** Opening Input data block **
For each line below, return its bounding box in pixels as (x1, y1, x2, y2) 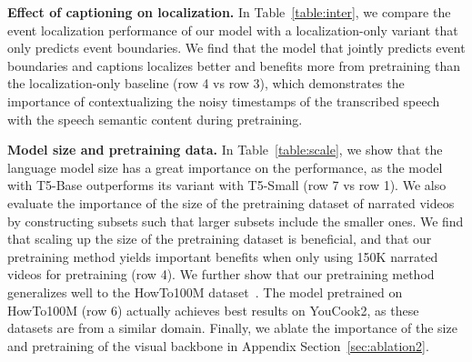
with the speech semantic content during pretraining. (7, 109, 303, 128)
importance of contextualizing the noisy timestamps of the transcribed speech (7, 91, 440, 110)
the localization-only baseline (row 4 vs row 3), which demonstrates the (7, 74, 405, 93)
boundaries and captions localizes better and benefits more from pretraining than (7, 55, 460, 75)
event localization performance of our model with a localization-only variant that (7, 20, 458, 39)
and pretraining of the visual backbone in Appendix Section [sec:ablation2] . (7, 336, 429, 355)
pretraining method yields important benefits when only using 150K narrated (7, 246, 438, 266)
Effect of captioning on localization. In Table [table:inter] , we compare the (7, 3, 451, 21)
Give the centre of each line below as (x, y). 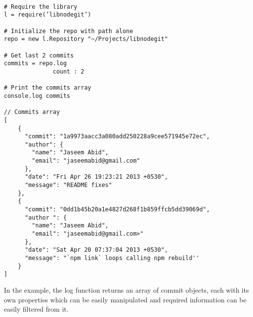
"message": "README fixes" (68, 185)
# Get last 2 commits (39, 55)
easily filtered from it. (36, 309)
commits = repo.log (35, 64)
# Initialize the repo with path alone (68, 31)
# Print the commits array (48, 88)
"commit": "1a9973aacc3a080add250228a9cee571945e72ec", (117, 137)
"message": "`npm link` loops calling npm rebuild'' (112, 258)
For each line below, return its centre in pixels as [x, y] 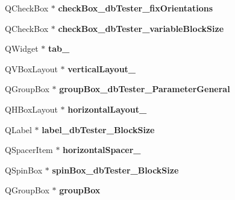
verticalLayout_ [102, 68]
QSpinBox [24, 170]
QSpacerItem [29, 150]
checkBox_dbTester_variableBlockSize [141, 28]
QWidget [22, 48]
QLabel [18, 129]
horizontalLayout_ [107, 109]
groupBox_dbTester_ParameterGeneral [145, 89]
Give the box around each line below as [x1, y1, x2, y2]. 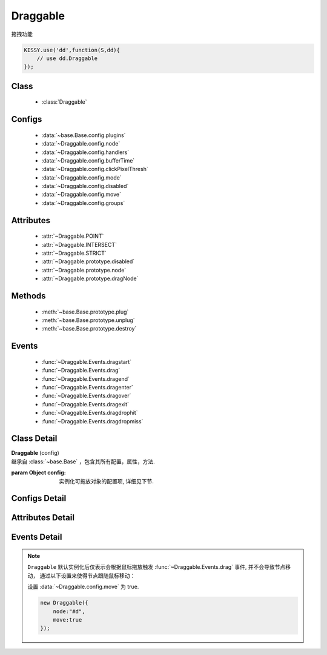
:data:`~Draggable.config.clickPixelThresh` [41, 166, 148, 173]
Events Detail [11, 532, 62, 542]
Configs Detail [11, 493, 67, 503]
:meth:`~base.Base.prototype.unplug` [41, 317, 136, 324]
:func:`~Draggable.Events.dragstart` [41, 358, 132, 365]
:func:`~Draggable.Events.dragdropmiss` [41, 417, 144, 425]
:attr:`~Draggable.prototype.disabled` [41, 258, 135, 265]
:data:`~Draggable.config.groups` [41, 199, 125, 206]
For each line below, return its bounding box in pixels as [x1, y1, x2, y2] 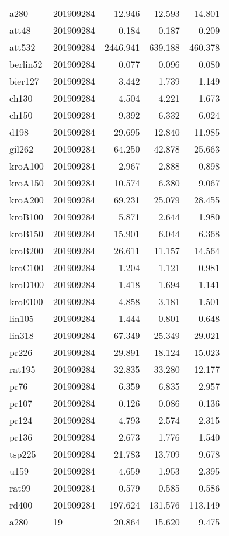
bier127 [9, 74, 39, 88]
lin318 [9, 328, 34, 342]
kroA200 [9, 193, 44, 206]
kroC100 [9, 261, 44, 274]
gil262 [9, 142, 33, 155]
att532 [9, 40, 36, 54]
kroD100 [9, 278, 44, 291]
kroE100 [9, 295, 43, 308]
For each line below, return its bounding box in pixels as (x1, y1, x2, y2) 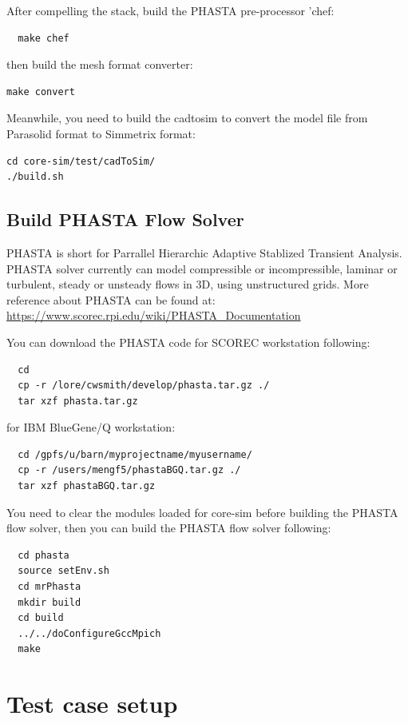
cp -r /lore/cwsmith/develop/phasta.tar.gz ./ (18, 380, 270, 392)
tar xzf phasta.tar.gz (18, 395, 138, 407)
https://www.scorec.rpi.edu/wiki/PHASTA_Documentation (6, 307, 301, 324)
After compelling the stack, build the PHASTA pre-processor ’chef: (6, 2, 335, 18)
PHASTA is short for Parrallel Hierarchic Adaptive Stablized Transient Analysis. (6, 244, 402, 261)
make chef (18, 32, 69, 44)
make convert (6, 86, 75, 97)
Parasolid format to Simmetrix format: (6, 125, 196, 141)
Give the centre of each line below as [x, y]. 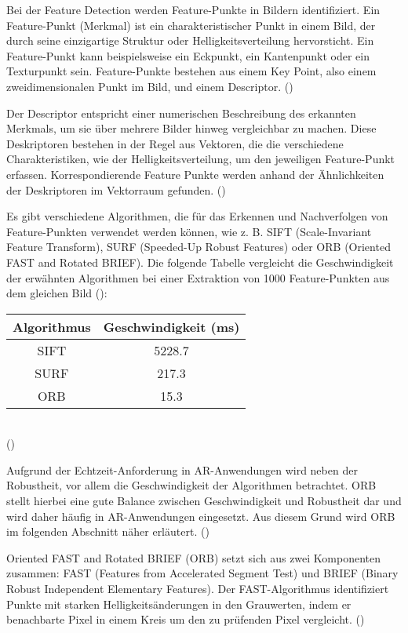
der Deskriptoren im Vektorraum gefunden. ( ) [116, 189]
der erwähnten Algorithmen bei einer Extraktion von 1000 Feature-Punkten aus [198, 277]
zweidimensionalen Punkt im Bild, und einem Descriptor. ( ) [150, 86]
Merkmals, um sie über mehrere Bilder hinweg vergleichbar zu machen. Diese [191, 128]
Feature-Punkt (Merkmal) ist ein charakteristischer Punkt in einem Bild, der [191, 25]
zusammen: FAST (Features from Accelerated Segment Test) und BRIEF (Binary [202, 573]
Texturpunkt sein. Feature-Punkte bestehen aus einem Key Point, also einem [191, 71]
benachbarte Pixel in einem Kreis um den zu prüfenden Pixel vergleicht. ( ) [186, 619]
** Closing Input data block **
Goal of the exercise — Could you retype every record above exactly, leaving the pictures out?

Output below —
For each line below, return its bounding box in pixels as (x1, y1, x2, y2) 
with the speech semantic content during pretraining. (7, 109, 303, 128)
importance of contextualizing the noisy timestamps of the transcribed speech (7, 91, 440, 110)
the localization-only baseline (row 4 vs row 3), which demonstrates the (7, 74, 405, 93)
boundaries and captions localizes better and benefits more from pretraining than (7, 55, 460, 75)
event localization performance of our model with a localization-only variant that (7, 20, 458, 39)
and pretraining of the visual backbone in Appendix Section [sec:ablation2] . (7, 336, 429, 355)
pretraining method yields important benefits when only using 150K narrated (7, 246, 438, 266)
Effect of captioning on localization. In Table [table:inter] , we compare the (7, 3, 451, 21)
Give the centre of each line below as (x, y). 
"message": "README fixes" (68, 185)
# Get last 2 commits (39, 55)
easily filtered from it. (36, 309)
commits = repo.log (35, 64)
# Initialize the repo with path alone (68, 31)
# Print the commits array (48, 88)
"commit": "1a9973aacc3a080add250228a9cee571945e72ec", (117, 137)
"message": "`npm link` loops calling npm rebuild'' (112, 258)
For each line below, return its centre in pixels as [x, y] 
verticalLayout_ [102, 68]
QSpinBox [24, 170]
QSpacerItem [29, 150]
checkBox_dbTester_variableBlockSize [141, 28]
QWidget [22, 48]
QLabel [18, 129]
horizontalLayout_ [107, 109]
groupBox_dbTester_ParameterGeneral [145, 89]
Give the box around each line below as [x1, y1, x2, y2]. 
:data:`~Draggable.config.clickPixelThresh` [41, 166, 148, 173]
Events Detail [11, 532, 62, 542]
Configs Detail [11, 493, 67, 503]
:meth:`~base.Base.prototype.unplug` [41, 317, 136, 324]
:func:`~Draggable.Events.dragstart` [41, 358, 132, 365]
:func:`~Draggable.Events.dragdropmiss` [41, 417, 144, 425]
:attr:`~Draggable.prototype.disabled` [41, 258, 135, 265]
:data:`~Draggable.config.groups` [41, 199, 125, 206]
For each line below, return its bounding box in pixels as [x1, y1, x2, y2] 
bier127 [9, 74, 39, 88]
lin318 [9, 328, 34, 342]
kroA200 [9, 193, 44, 206]
kroC100 [9, 261, 44, 274]
gil262 [9, 142, 33, 155]
att532 [9, 40, 36, 54]
kroD100 [9, 278, 44, 291]
kroE100 [9, 295, 43, 308]
For each line below, return its bounding box in pixels as (x1, y1, x2, y2) 
cp -r /lore/cwsmith/develop/phasta.tar.gz ./ (18, 380, 270, 392)
tar xzf phasta.tar.gz (18, 395, 138, 407)
https://www.scorec.rpi.edu/wiki/PHASTA_Documentation (6, 307, 301, 324)
After compelling the stack, build the PHASTA pre-processor ’chef: (6, 2, 335, 18)
PHASTA is short for Parrallel Hierarchic Adaptive Stablized Transient Analysis. (6, 244, 402, 261)
make chef (18, 32, 69, 44)
make convert (6, 86, 75, 97)
Parasolid format to Simmetrix format: (6, 125, 196, 141)
Give the centre of each line below as [x, y]. 
der Deskriptoren im Vektorraum gefunden. ( ) [116, 189]
der erwähnten Algorithmen bei einer Extraktion von 1000 Feature-Punkten aus [198, 277]
zweidimensionalen Punkt im Bild, und einem Descriptor. ( ) [150, 86]
Merkmals, um sie über mehrere Bilder hinweg vergleichbar zu machen. Diese [191, 128]
Feature-Punkt (Merkmal) ist ein charakteristischer Punkt in einem Bild, der [191, 25]
zusammen: FAST (Features from Accelerated Segment Test) und BRIEF (Binary [202, 573]
Texturpunkt sein. Feature-Punkte bestehen aus einem Key Point, also einem [191, 71]
benachbarte Pixel in einem Kreis um den zu prüfenden Pixel vergleicht. ( ) [186, 619]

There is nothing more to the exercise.